What is expected :: From the line that holds "нормальной для данной тематики. [231, 70]" to the last line below, retype everything exactly and nothing else; omit pictures.
_ _ _ _ _
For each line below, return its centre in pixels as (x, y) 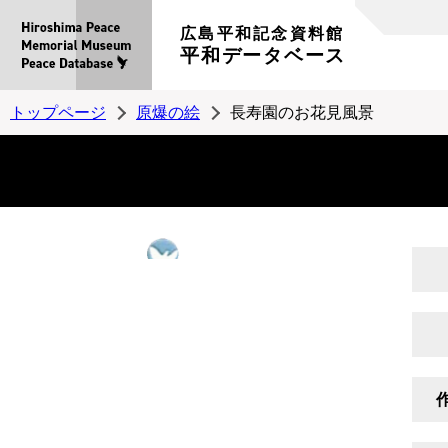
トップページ (58, 112)
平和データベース (263, 55)
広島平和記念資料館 (262, 33)
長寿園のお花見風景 (302, 112)
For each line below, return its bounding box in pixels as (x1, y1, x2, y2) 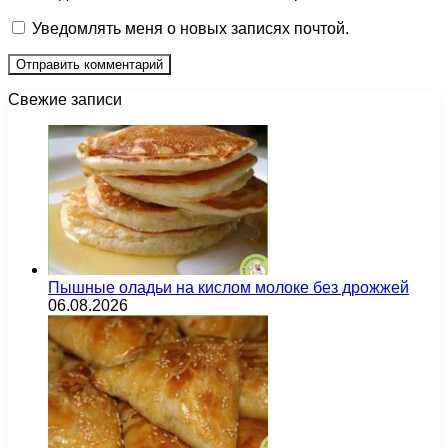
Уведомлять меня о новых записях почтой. (32, 20, 349, 38)
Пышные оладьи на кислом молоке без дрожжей (48, 279, 409, 297)
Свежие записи (8, 91, 122, 109)
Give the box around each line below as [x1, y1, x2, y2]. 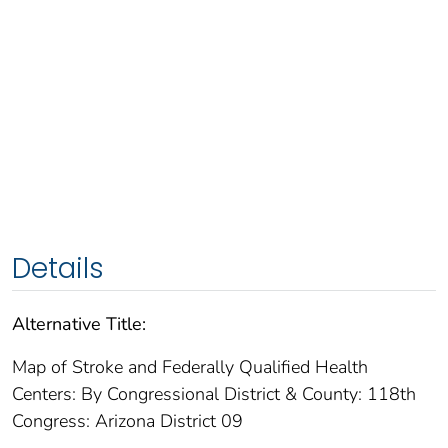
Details [12, 249, 104, 289]
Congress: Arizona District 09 [12, 409, 243, 434]
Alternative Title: [12, 312, 146, 337]
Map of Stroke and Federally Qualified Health [12, 355, 368, 380]
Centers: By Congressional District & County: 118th [12, 382, 416, 407]
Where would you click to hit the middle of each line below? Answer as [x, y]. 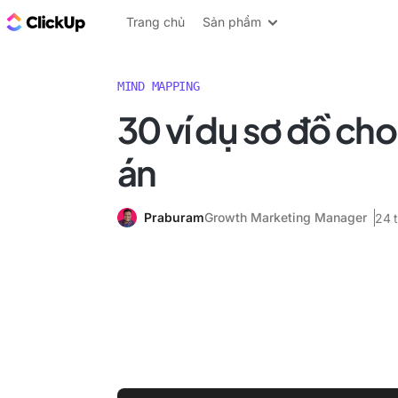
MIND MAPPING [159, 86]
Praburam [174, 217]
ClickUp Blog [134, 21]
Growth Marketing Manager [286, 217]
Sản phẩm [232, 22]
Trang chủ [155, 22]
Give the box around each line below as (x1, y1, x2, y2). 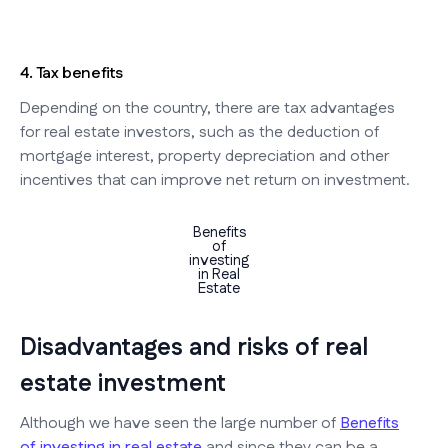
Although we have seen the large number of (20, 411, 340, 435)
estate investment (20, 366, 226, 401)
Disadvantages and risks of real (20, 330, 368, 365)
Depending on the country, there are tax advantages (20, 96, 395, 120)
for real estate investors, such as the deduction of (20, 120, 379, 144)
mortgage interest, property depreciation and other (20, 144, 389, 168)
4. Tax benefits (20, 61, 123, 85)
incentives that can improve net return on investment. (20, 168, 410, 192)
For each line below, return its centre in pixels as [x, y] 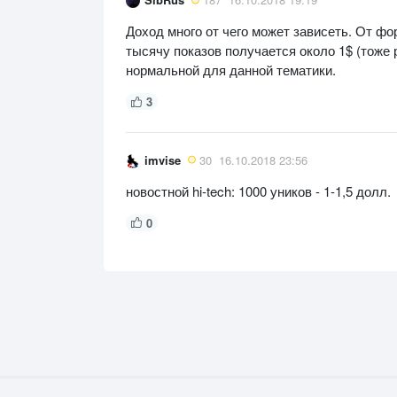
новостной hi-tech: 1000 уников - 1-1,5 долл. [258, 191]
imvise [163, 160]
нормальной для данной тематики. [231, 70]
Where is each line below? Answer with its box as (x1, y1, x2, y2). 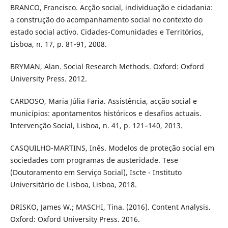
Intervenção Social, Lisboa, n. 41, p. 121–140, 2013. (10, 120, 183, 130)
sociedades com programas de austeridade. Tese (10, 155, 178, 165)
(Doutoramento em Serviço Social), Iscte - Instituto (10, 167, 182, 177)
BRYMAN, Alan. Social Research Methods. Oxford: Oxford (10, 61, 204, 71)
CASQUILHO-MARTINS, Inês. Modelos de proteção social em (10, 142, 214, 153)
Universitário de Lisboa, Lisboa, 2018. (10, 179, 137, 189)
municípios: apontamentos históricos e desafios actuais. (10, 108, 202, 118)
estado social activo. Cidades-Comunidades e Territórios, (10, 26, 204, 37)
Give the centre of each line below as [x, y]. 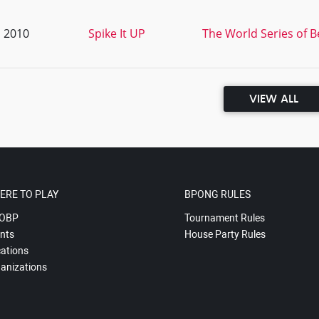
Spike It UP [117, 33]
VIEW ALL [273, 99]
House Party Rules [225, 234]
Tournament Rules [224, 218]
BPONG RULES [217, 194]
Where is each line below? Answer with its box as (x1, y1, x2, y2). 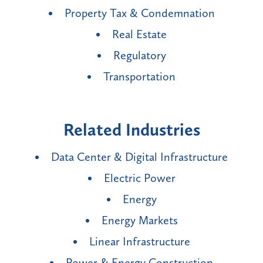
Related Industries (63, 119, 200, 141)
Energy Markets (101, 213, 178, 228)
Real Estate (112, 27, 167, 42)
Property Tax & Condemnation (64, 6, 215, 21)
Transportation (103, 69, 176, 84)
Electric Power (103, 171, 176, 186)
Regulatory (113, 48, 166, 63)
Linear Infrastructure (89, 234, 190, 249)
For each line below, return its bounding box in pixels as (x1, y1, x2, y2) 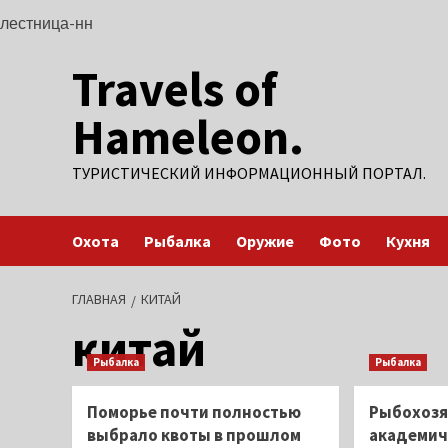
_ _ _ _ _
Result ::
нормальной для данной тематики. [231, 70]
Where is each line below? Answer with its box as (x1, y1, x2, y2). 
Intervenção Social, Lisboa, n. 41, p. 121–140, 2013. (10, 120, 183, 130)
sociedades com programas de austeridade. Tese (10, 155, 178, 165)
(Doutoramento em Serviço Social), Iscte - Instituto (10, 167, 182, 177)
BRYMAN, Alan. Social Research Methods. Oxford: Oxford (10, 61, 204, 71)
CASQUILHO-MARTINS, Inês. Modelos de proteção social em (10, 142, 214, 153)
Universitário de Lisboa, Lisboa, 2018. (10, 179, 137, 189)
municípios: apontamentos históricos e desafios actuais. (10, 108, 202, 118)
estado social activo. Cidades-Comunidades e Territórios, (10, 26, 204, 37)
Give the centre of each line below as [x, y]. 
Spike It UP [117, 33]
VIEW ALL [273, 99]
House Party Rules [225, 234]
Tournament Rules [224, 218]
BPONG RULES [217, 194]
Where is each line below? Answer with its box as (x1, y1, x2, y2). 
Related Industries (63, 119, 200, 141)
Energy Markets (101, 213, 178, 228)
Real Estate (112, 27, 167, 42)
Property Tax & Condemnation (64, 6, 215, 21)
Transportation (103, 69, 176, 84)
Electric Power (103, 171, 176, 186)
Regulatory (113, 48, 166, 63)
Linear Infrastructure (89, 234, 190, 249)
For each line below, return its bounding box in pixels as (x1, y1, x2, y2) 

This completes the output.